Records from a collection:
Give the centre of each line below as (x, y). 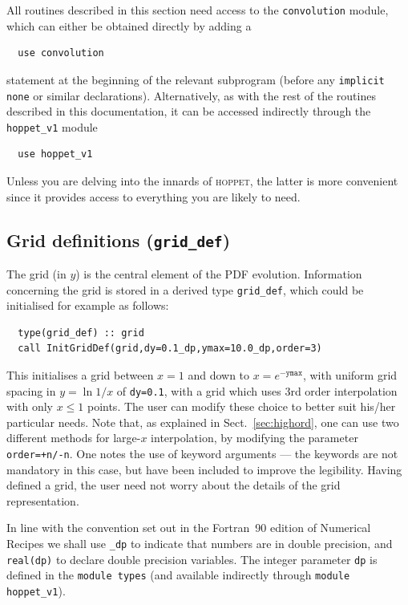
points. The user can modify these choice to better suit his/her (241, 406)
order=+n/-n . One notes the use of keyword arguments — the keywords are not (202, 454)
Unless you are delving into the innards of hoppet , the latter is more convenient (202, 181)
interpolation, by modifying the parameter (254, 438)
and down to (219, 375)
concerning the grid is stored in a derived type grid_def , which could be (185, 289)
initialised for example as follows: (88, 305)
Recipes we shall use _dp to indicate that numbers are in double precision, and (200, 544)

### Exercise prompt
Give exactly, and nothing besides, the lines from the one in which "concerning the grid" occurs through the end of the records.

### Exercise output
concerning the grid is stored in a derived type grid_def , which could be (185, 289)
initialised for example as follows: (88, 305)
Recipes we shall use _dp to indicate that numbers are in double precision, and (200, 544)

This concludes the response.